Several translations were made of the Greek text. It was dated on the fourth day of the Greek month Xandikos (April) of the ninth year of the reign of Ptolemy V Epiphanes, which would be 196 B.C. A convocation of Egyptian priests set forth the benefits which this pharaoh had conferred upon them and upon Egypt—gifts of money and corn to the temples, remission of taxes, conquest of the town of Shekan, and so forth. In return, they honored him by making his birthday a festival day forever, erecting golden statues of him in every temple of Egypt, and cutting Egyptian and Greek copies of this decree upon slabs of basalt in the three writings and placing them in the temples next to the statues. This last point confirmed the probability that the three texts were three versions of the same text and permitted scholars to compare them with assurance.

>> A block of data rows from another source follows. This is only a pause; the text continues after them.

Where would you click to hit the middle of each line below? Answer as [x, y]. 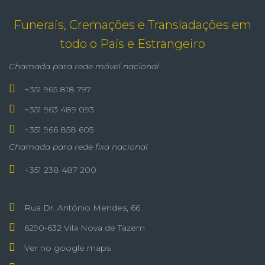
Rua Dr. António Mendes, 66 [81, 208]
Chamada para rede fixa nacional [78, 147]
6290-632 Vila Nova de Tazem [83, 228]
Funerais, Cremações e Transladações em [132, 25]
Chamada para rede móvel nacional [84, 66]
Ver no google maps [66, 248]
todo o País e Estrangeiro [132, 44]
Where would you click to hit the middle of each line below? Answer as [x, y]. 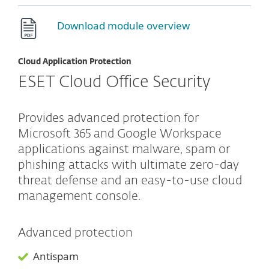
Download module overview [123, 26]
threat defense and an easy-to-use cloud [130, 181]
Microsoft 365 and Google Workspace [120, 134]
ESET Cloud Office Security [114, 83]
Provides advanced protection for [108, 119]
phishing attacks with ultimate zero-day [128, 165]
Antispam [56, 256]
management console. [79, 197]
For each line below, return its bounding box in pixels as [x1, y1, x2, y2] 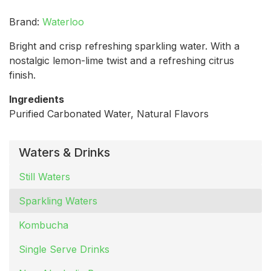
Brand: [9, 16, 42, 28]
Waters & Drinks [19, 145, 110, 160]
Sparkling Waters [19, 195, 97, 207]
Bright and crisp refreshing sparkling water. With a [9, 40, 240, 53]
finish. [9, 69, 36, 82]
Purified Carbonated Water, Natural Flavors [9, 108, 209, 120]
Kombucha [19, 219, 68, 232]
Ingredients [9, 93, 64, 106]
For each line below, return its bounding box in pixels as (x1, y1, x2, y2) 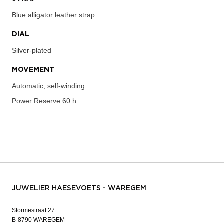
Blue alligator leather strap (12, 10, 95, 19)
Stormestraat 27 (12, 206, 55, 214)
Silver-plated (12, 46, 51, 54)
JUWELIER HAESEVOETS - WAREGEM (12, 184, 146, 192)
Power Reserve (12, 96, 60, 105)
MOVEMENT (12, 66, 54, 73)
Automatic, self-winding (12, 81, 85, 90)

Yet the mere existence of the Rosetta Stone did not make solution automatic. The most eminent Orientalist of the day, Sylvestre de Sacy, professor of Arabic in Paris, very sensibly tried to locate the proper names of the Greek text in the demotic, beginning with this because he felt it to be alphabetic. The hieroglyphic script frightened people off because many still regarded it as a
secret symbolology and because it was so badly damaged. He found the approximate groups for “Ptolemy” and “Alexander,” but the 15 letter-values that he obtained would not yield Coptic-like words elsewhere in the text. He frankly admitted his failure and handed over his material to the Swedish diplomat and scholar, Johan David Akerblad. A talented linguist and student of Coptic, Åkerblad managed to solve in two months many of the problems that had baffled de Sacy. Using the same general approach, he established a demotic alphabet of 29 letters, half of which were correct, and educed words that were more or less identical to the Coptic, thus proving that the language of the ancient Egyptians was indeed related to Coptic. But his insistence that demotic was entirely alphabetic blocked further progress.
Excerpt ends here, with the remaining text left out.